§ **What is needed**: Your copy should repeat each record below exactly and contain no images.

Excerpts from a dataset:

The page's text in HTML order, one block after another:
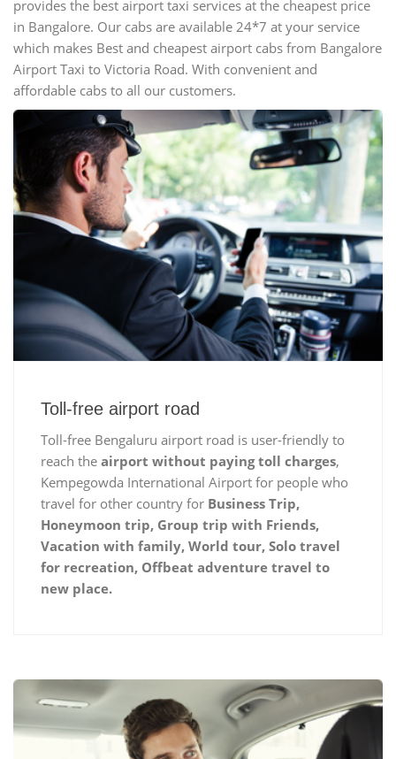
provides the best airport taxi services at the cheapest price
in Bangalore. Our cabs are available 24*7 at your service
which makes Best and cheapest airport cabs from Bangalore
Airport Taxi to Victoria Road. With convenient and
affordable cabs to all our customers.
Toll-free airport road
Toll-free Bengaluru airport road is user-friendly to
reach the airport without paying toll charges,
Kempegowda International Airport for people who
travel for other country for Business Trip,
Honeymoon trip, Group trip with Friends,
Vacation with family, World tour, Solo travel
for recreation, Offbeat adventure travel to
new place.
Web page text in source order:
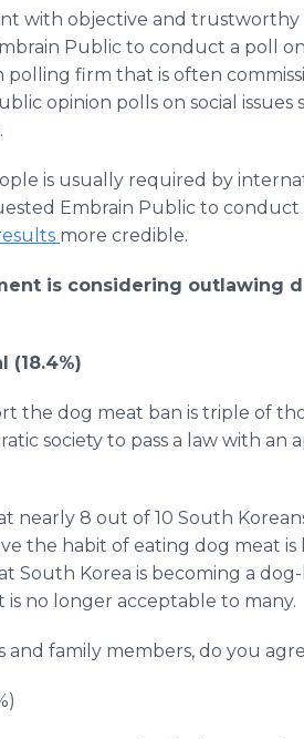
with objective and
Public to conduct a poll
polling firm that is often
opinion polls on social issues
is usually required by
Embrain Public to conduct
more credible.
is considering outlawing
the dog meat ban is triple of
society to pass a law with an
8 out of 10 South
the habit of eating dog meat
South Korea is becoming a
no longer acceptable to many.
and family members, do you
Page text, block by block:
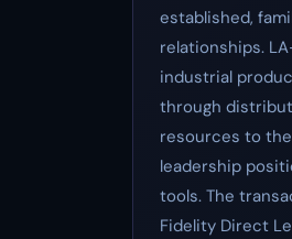
established,
relationships.
industrial
through
resources to
leadership
tools. The
Fidelity Direct
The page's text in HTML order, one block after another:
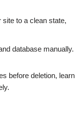
to a clean state,
database manually.
before deletion, learn
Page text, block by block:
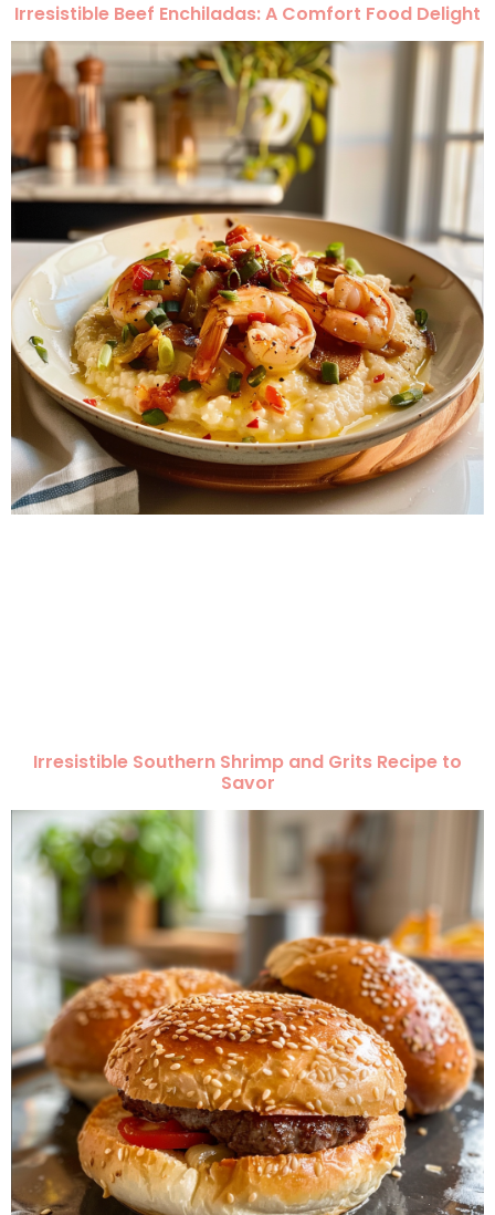
Irresistible Beef Enchiladas: A Comfort Food Delight
Irresistible Southern Shrimp and Grits Recipe to
Savor
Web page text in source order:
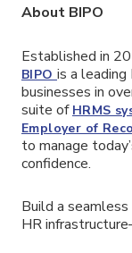
About BIPO
Established in
BIPO is a
businesses in
suite of HRMS
Employer of
to manage
confidence.
Build a
HR
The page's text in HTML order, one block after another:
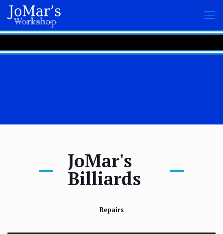
JoMar's
Billiards
Repairs
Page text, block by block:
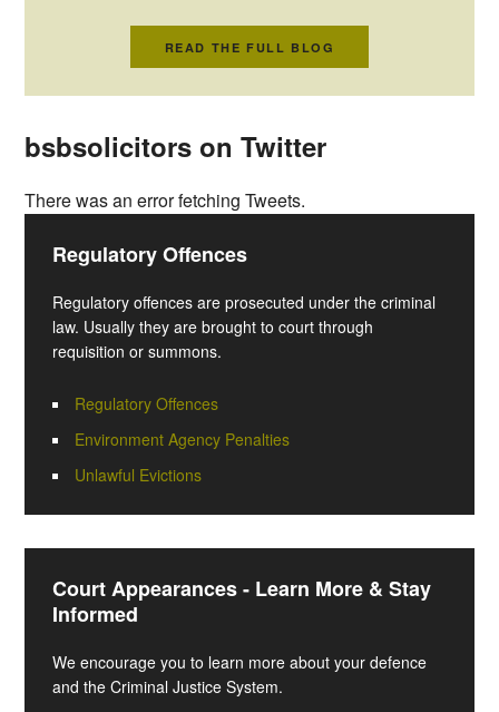
READ THE FULL BLOG
bsbsolicitors on Twitter
There was an error fetching Tweets.
Regulatory Offences
Regulatory offences are prosecuted under the criminal
law. Usually they are brought to court through
requisition or summons.
Regulatory Offences
Environment Agency Penalties
Unlawful Evictions
Court Appearances - Learn More & Stay
Informed
We encourage you to learn more about your defence
and the Criminal Justice System.
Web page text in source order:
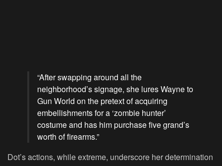
“After swapping around all the
neighborhood’s signage, she lures Wayne to
Gun World on the pretext of acquiring
embellishments for a ‘zombie hunter’
costume and has him purchase five grand’s
worth of firearms.”
Dot’s actions, while extreme, underscore her determination
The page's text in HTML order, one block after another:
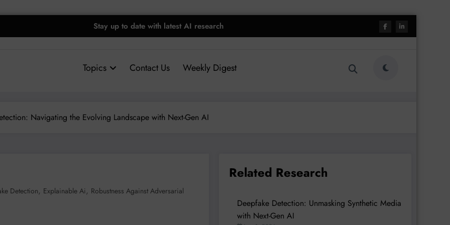
Stay up to date with latest AI research
Topics Contact Us Weekly Digest
Navigating the Evolving Landscape with Next-Gen AI
Detection, Explainable Ai , Robustness Against Adversarial
Related Research
Deepfake Detection: Unmasking Synthetic Media
with Next-Gen AI
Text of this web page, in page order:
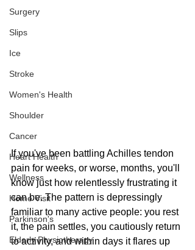
Surgery
Slips
Ice
Stroke
Women's Health
Shoulder
Cancer
Heart Health
Wellness
Home Visit
Parkinson's
Elderly Physiotherapy
If you've been battling Achilles tendon
pain for weeks, or worse, months, you'll
know just how relentlessly frustrating it
can be. The pattern is depressingly
familiar to many active people: you rest
it, the pain settles, you cautiously return
to activity, and within days it flares up
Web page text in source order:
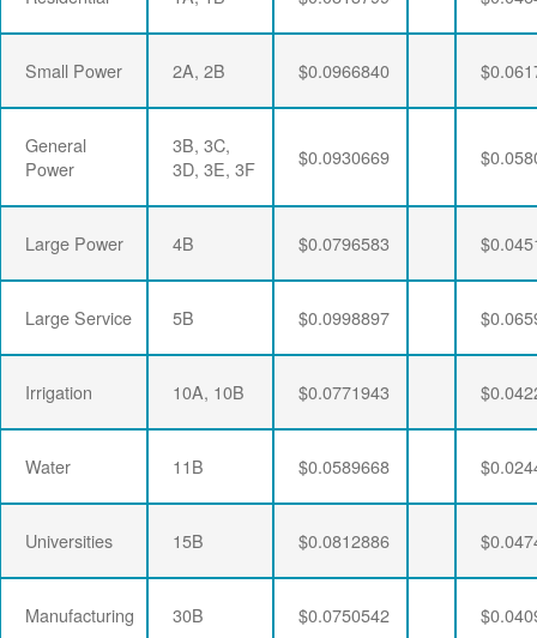
Small Power 2A, 2B $0.0966840
General
Power
3B, 3C,
3D, 3E, 3F
$0.0930669
Large Power 4B $0.0796583
Large Service 5B $0.0998897
Irrigation 10A, 10B $0.0771943
Water 11B $0.0589668
Universities 15B $0.0812886
Manufacturing 30B $0.0750542
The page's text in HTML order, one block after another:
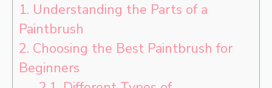
1. Understanding the Parts of a
Paintbrush
2. Choosing the Best Paintbrush for
Beginners
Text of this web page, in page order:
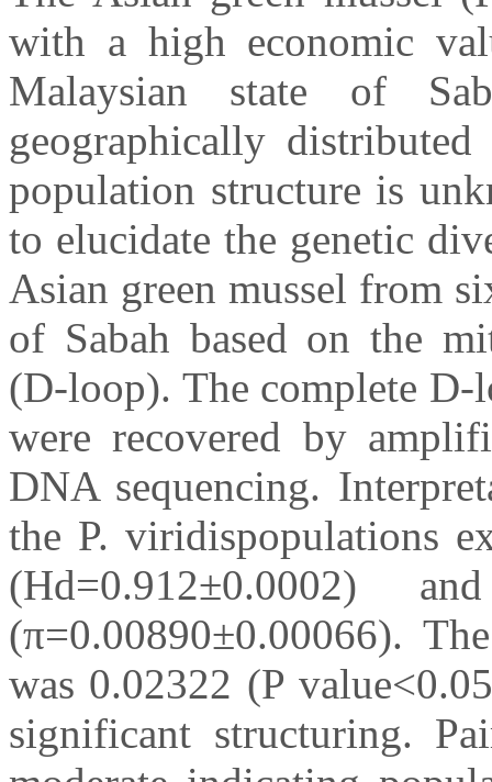
with a high economic
Malaysian state of
geographically
population structure is
to elucidate the genetic
Asian green mussel from
of Sabah based on the
(D-loop). The complete D-
were recovered by
DNA sequencing.
the P. viridispopulations
(Hd=0.912±0.0002)
(π=0.00890±0.00066).
was 0.02322 (P
significant structuring.
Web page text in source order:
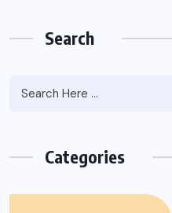
Search
Categories
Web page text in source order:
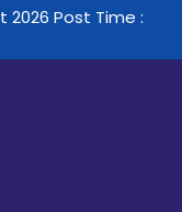
2026 Post Time :
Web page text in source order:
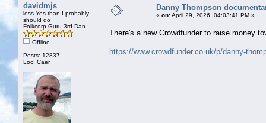
davidmjs
less Yes than I probably
should do
Folkcorp Guru 3rd Dan
Offline
Posts: 12837
Loc: Caer
Danny Thompson
« on:April 29, 2026, 04:03:41 PM »
There's a new Crowdfunder to raise money
https://www.crowdfunder.co.uk/p/danny-
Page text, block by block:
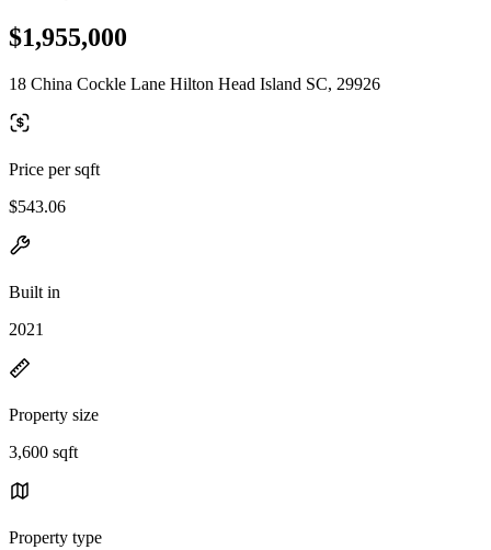
$1,955,000
18 China Cockle Lane Hilton Head Island SC, 29926
Price per sqft
$543.06
Built in
2021
Property size
3,600 sqft
Property type
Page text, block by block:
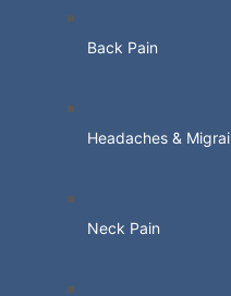
Back Pain
Headaches &
Neck Pain
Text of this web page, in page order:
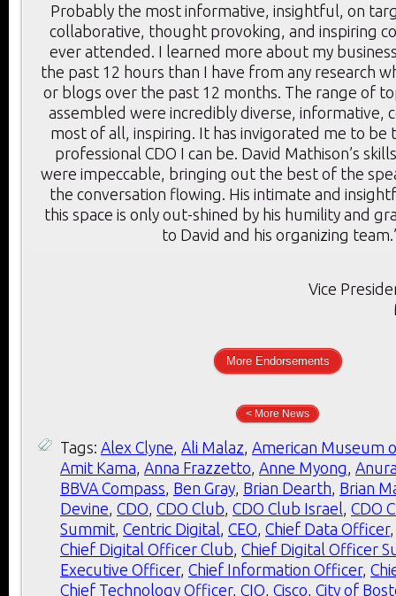
Probably the most informative, insightful, on
collaborative, thought provoking, and inspiring
ever attended. I learned more about my
the past 12 hours than I have from any research
or blogs over the past 12 months. The range of
assembled were incredibly diverse, informative,
most of all, inspiring. It has invigorated me to be
professional CDO I can be. David Mathison’s
were impeccable, bringing out the best of the
the conversation flowing. His intimate and
this space is only out-shined by his humility and
to David and his organizing
Vice
More Endorsements
< More News
Tags: Alex Clyne, Ali Malaz, American Museum
Amit Kama, Anna Frazzetto, Anne Myong,
BBVA Compass, Ben Gray, Brian Dearth, Brian
Devine, CDO, CDO Club, CDO Club Israel, CDO
Summit, Centric Digital, CEO, Chief Data Officer
Chief Digital Officer Club, Chief Digital Officer
Executive Officer, Chief Information Officer,
Chief Technology Officer, CIO, Cisco, City of
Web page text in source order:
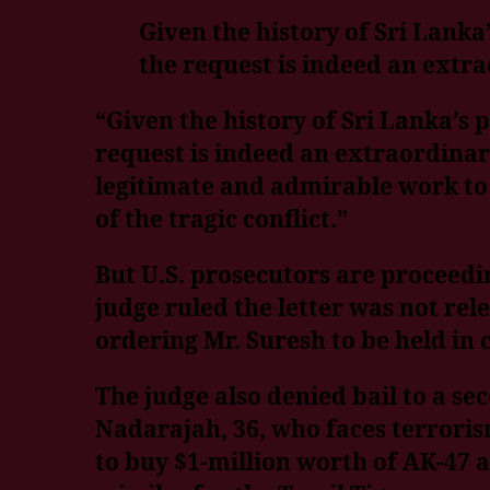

§ **Response box**:
The page's text in HTML order, one block after another:
provides the best airport taxi services at the cheapest price
in Bangalore. Our cabs are available 24*7 at your service
which makes Best and cheapest airport cabs from Bangalore
Airport Taxi to Victoria Road. With convenient and
affordable cabs to all our customers.
Toll-free airport road
Toll-free Bengaluru airport road is user-friendly to
reach the airport without paying toll charges,
Kempegowda International Airport for people who
travel for other country for Business Trip,
Honeymoon trip, Group trip with Friends,
Vacation with family, World tour, Solo travel
for recreation, Offbeat adventure travel to
new place.
Web page text in source order:
with objective and
Public to conduct a poll
polling firm that is often
opinion polls on social issues
is usually required by
Embrain Public to conduct
more credible.
is considering outlawing
the dog meat ban is triple of
society to pass a law with an
8 out of 10 South
the habit of eating dog meat
South Korea is becoming a
no longer acceptable to many.
and family members, do you
Page text, block by block:
established,
relationships.
industrial
through
resources to
leadership
tools. The
Fidelity Direct
The page's text in HTML order, one block after another:
to a clean state,
database manually.
before deletion, learn
Page text, block by block:
Irresistible Beef Enchiladas: A Comfort Food Delight
Irresistible Southern Shrimp and Grits Recipe to
Savor
Web page text in source order:
About BIPO
Established in
BIPO is a
businesses in
suite of HRMS
Employer of
to manage
confidence.
Build a
HR
The page's text in HTML order, one block after another:
JoMar's
Billiards
Repairs
Page text, block by block:
READ THE FULL BLOG
bsbsolicitors on Twitter
There was an error fetching Tweets.
Regulatory Offences
Regulatory offences are prosecuted under the criminal
law. Usually they are brought to court through
requisition or summons.
Regulatory Offences
Environment Agency Penalties
Unlawful Evictions
Court Appearances - Learn More & Stay
Informed
We encourage you to learn more about your defence
and the Criminal Justice System.
Web page text in source order:
“After swapping around all the
neighborhood’s signage, she lures Wayne to
Gun World on the pretext of acquiring
embellishments for a ‘zombie hunter’
costume and has him purchase five grand’s
worth of firearms.”
Dot’s actions, while extreme, underscore her determination
The page's text in HTML order, one block after another:
Stay up to date with latest AI research
Topics Contact Us Weekly Digest
Navigating the Evolving Landscape with Next-Gen AI
Detection, Explainable Ai , Robustness Against Adversarial
Related Research
Deepfake Detection: Unmasking Synthetic Media
with Next-Gen AI
Text of this web page, in page order:
Surgery
Slips
Ice
Stroke
Women's Health
Shoulder
Cancer
Heart Health
Wellness
Home Visit
Parkinson's
Elderly Physiotherapy
If you've been battling Achilles tendon
pain for weeks, or worse, months, you'll
know just how relentlessly frustrating it
can be. The pattern is depressingly
familiar to many active people: you rest
it, the pain settles, you cautiously return
to activity, and within days it flares up
Web page text in source order:
Small Power 2A, 2B $0.0966840
General
Power
3B, 3C,
3D, 3E, 3F
$0.0930669
Large Power 4B $0.0796583
Large Service 5B $0.0998897
Irrigation 10A, 10B $0.0771943
Water 11B $0.0589668
Universities 15B $0.0812886
Manufacturing 30B $0.0750542
The page's text in HTML order, one block after another:
1. Understanding the Parts of a
Paintbrush
2. Choosing the Best Paintbrush for
Beginners
Text of this web page, in page order:
with a high economic
Malaysian state of
geographically
population structure is
to elucidate the genetic
Asian green mussel from
of Sabah based on the
(D-loop). The complete D-
were recovered by
DNA sequencing.
the P. viridispopulations
(Hd=0.912±0.0002)
(π=0.00890±0.00066).
was 0.02322 (P
significant structuring.
Web page text in source order:
Search
Categories
Web page text in source order:
2026 Post Time :
Web page text in source order:
davidmjs
less Yes than I probably
should do
Folkcorp Guru 3rd Dan
Offline
Posts: 12837
Loc: Caer
Danny Thompson
« on:April 29, 2026, 04:03:41 PM »
There's a new Crowdfunder to raise money
https://www.crowdfunder.co.uk/p/danny-
Page text, block by block:
$1,955,000
18 China Cockle Lane Hilton Head Island SC, 29926
Price per sqft
$543.06
Built in
2021
Property size
3,600 sqft
Property type
Page text, block by block:
Back Pain
Headaches &
Neck Pain
Text of this web page, in page order:
Probably the most informative, insightful, on
collaborative, thought provoking, and inspiring
ever attended. I learned more about my
the past 12 hours than I have from any research
or blogs over the past 12 months. The range of
assembled were incredibly diverse, informative,
most of all, inspiring. It has invigorated me to be
professional CDO I can be. David Mathison’s
were impeccable, bringing out the best of the
the conversation flowing. His intimate and
this space is only out-shined by his humility and
to David and his organizing
Vice
More Endorsements
< More News
Tags: Alex Clyne, Ali Malaz, American Museum
Amit Kama, Anna Frazzetto, Anne Myong,
BBVA Compass, Ben Gray, Brian Dearth, Brian
Devine, CDO, CDO Club, CDO Club Israel, CDO
Summit, Centric Digital, CEO, Chief Data Officer
Chief Digital Officer Club, Chief Digital Officer
Executive Officer, Chief Information Officer,
Chief Technology Officer, CIO, Cisco, City of
Web page text in source order:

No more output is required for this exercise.